Your task:
Everything from the first line of the data below through the line that contains "convert and scale" should be written out exactly, please, and nothing more; the pictures stay out.

Data for the task:
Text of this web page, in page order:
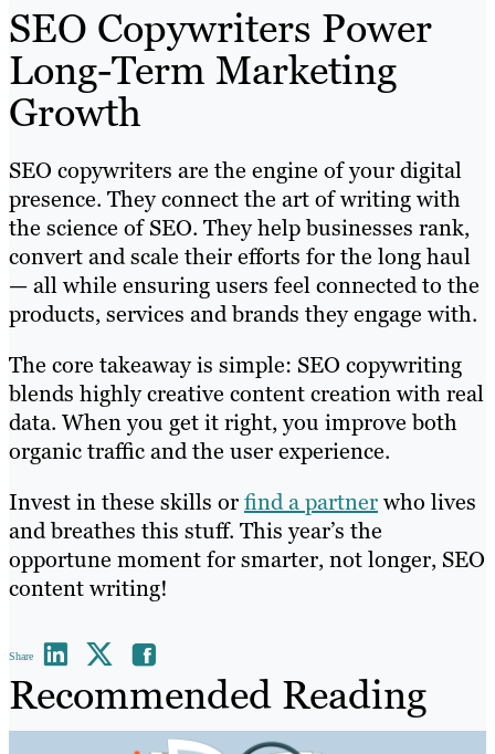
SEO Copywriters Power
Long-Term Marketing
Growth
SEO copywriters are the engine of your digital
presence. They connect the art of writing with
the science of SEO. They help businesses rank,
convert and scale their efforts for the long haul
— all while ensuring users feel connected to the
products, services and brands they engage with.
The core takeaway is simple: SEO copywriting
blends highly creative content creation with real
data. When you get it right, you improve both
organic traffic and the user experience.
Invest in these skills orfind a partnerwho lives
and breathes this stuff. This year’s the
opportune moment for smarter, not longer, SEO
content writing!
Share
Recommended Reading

Output for this exercise:
Text of this web page, in page order:
SEO Copywriters Power
Long-Term Marketing
Growth
SEO copywriters are the engine of your digital
presence. They connect the art of writing with
the science of SEO. They help businesses rank,
convert and scale their efforts for the long haul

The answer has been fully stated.